# TASK INSTRUCTIONS
If a line in the entries below holds the string "text", copy it.

Recorded data
▼

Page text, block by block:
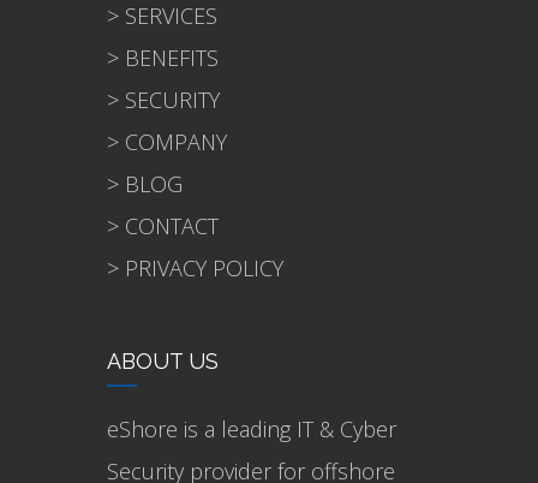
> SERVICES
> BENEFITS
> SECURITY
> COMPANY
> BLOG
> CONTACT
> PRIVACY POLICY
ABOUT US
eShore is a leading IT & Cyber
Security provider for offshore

▲
▼

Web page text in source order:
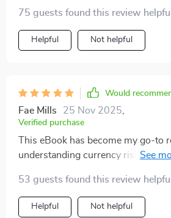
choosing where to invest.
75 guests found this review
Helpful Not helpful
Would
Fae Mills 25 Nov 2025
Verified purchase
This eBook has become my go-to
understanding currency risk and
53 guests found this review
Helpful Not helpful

▲

# SOLUTION TO THIS EXERCISE
Page text, block by block:
Web page text in source order:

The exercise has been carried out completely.